Iron Sky (2012/Finland)


Okay, now I’m fucked!

Jika Ridley Scott membawa kita mengarungi luar angkasa yang luas untuk mempertanyakan apakah Tuhan kita benar-benar ada? Maka kali ini seorang sutradara yang juga vokalis band black metal asal Finlandia, Timo Vuorensola akan membawa anda ke dark side of the moon dimana disana bersemayam sisa-sisa pasukan Nazi Jerman milik Adolf Hitler, menanti pembalasan untuk kembali menginvasi bumi. Itulah sedikit premis dari film sci-fi comedy action konyol yang berjudul Iron Sky. Tapi tidak seperti film kelas B lainnya yang benar-benar tidak punya “kerangka pemikiran” dalam membuat film menyenangkan (baca: Piranha 3DD) Iron Sky hadir dengan segala kekurangannya yang tetap seru untuk ditonton.

Tahun 1945 adalah tahun dimana Jerman kalah dalam Perang Dunia II, tapi puluhan tahun kedepan (near future), ketika Amerika dipimpin oleh presiden wanita yang sedang mengadakan kampanye di bulan dengan cara mengirim astronot kulit hitam pertama bernama James Washington (Christopher Kirby), disitu juga si astronot menemukan markas rahasia Nazi yang berada di sisi gelap bulan. Dipimpin oleh penerus Adolf Hitler, Wolfgang Kortzfleisch (Udo Kier) dan komandan kepercayaannya, Klaus Adler (Götz Otto). Mereka berniat untuk melakukan invasi ke bumi setelah mengetahui bahwa senjata pemusnah massal mereka, Götterdämmerung ternyata bisa menyala setelah diberi tenaga dari iPhone milik James Washington yang telah menjadi orang kulit putih (ras arya) karena disuntik obat aneh milik seorang profesor yang mirip Einstein.
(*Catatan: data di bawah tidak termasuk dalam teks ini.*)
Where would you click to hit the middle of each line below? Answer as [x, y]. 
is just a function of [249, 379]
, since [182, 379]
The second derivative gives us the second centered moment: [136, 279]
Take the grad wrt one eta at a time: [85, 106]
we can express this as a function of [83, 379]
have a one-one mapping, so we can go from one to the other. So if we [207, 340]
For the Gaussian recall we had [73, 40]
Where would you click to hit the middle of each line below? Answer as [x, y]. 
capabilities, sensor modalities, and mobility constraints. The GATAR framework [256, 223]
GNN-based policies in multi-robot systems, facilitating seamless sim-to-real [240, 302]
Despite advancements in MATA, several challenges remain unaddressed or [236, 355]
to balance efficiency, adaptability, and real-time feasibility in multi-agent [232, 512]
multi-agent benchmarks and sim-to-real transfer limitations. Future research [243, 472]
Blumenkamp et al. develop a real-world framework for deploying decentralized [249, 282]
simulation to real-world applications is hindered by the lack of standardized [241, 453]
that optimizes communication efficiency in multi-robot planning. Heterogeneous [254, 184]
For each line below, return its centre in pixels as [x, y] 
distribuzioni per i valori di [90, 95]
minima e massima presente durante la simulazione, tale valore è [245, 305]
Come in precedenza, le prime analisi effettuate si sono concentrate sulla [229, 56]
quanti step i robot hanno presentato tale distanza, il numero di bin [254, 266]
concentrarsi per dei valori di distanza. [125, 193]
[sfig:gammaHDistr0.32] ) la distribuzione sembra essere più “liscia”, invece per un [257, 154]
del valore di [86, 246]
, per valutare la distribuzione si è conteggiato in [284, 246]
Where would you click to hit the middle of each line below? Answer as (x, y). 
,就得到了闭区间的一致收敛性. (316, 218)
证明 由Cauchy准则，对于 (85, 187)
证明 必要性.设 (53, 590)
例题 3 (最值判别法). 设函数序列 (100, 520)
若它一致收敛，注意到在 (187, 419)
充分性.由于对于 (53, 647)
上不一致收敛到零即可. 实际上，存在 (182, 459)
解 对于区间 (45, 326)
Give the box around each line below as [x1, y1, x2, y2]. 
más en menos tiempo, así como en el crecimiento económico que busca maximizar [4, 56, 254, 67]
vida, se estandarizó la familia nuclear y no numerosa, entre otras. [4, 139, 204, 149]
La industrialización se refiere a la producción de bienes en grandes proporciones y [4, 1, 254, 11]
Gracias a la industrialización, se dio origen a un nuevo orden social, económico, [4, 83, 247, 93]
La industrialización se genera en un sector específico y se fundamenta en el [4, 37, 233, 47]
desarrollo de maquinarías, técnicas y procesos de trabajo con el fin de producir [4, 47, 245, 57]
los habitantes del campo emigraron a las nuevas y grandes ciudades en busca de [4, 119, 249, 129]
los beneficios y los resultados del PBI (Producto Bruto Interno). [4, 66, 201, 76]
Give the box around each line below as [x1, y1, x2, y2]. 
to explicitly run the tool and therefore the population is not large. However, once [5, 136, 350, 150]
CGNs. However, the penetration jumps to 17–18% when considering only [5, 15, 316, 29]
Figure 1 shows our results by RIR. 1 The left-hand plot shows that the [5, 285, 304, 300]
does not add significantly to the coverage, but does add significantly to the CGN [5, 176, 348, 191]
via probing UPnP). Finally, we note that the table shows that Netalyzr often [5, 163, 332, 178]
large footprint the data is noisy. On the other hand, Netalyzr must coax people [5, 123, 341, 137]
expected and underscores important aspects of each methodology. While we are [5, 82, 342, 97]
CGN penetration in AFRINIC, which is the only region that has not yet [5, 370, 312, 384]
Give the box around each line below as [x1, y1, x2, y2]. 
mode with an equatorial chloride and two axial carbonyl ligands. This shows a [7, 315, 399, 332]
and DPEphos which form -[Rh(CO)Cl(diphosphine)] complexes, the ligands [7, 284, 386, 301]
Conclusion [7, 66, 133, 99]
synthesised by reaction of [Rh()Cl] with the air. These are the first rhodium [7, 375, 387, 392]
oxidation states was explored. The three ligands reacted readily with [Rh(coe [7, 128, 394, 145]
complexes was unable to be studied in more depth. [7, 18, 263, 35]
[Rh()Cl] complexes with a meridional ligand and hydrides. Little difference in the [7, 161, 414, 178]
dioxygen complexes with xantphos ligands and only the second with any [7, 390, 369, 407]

Jangan tertawa dulu saudara-saudara sekalian! Tidak cukup disitu, ternyata Klaus Adler melakukan pemberontakan dengan pergi ke bumi bersama (bakal) calon istrinya, Renate Richter (Julia Dietze) yang baru sadar bahwa selama ini ia didoktrin oleh film cult Charlie Chaplin yang memerankan Adolf Hitler yang sedang menari-nari sambil memegang globe bumi. Film ini boleh memiliki premis super konyol dan lebih mustahil dari film Piranha 3DD, tapi percayalah, eksekusi yang dilakukan Timo Vuorensola 100 kali jauh lebih bagus dan lebih berisi daripada film ikan pemangsa wanita topless tersebut.

Berangkat dari proyekan yang semula hanya ide viral marketing biasa saja, ternyata film ini bisa selesai juga, dan itu tidak lepas dari peranan para fans yang ingin melihat film ini terealisasi. Ya, lebih dari sepuluh persen dana film ini berasal dari sumbangan para fans. Belum lagi film ini mendapat dukungan dari orang-orang dibalik suksesnya film Inglourious Basterds yang memberi nasehat tentang masalah logistik, bagaimana caranya membawa pakaian para tentara Nazi masuk ke Jerman.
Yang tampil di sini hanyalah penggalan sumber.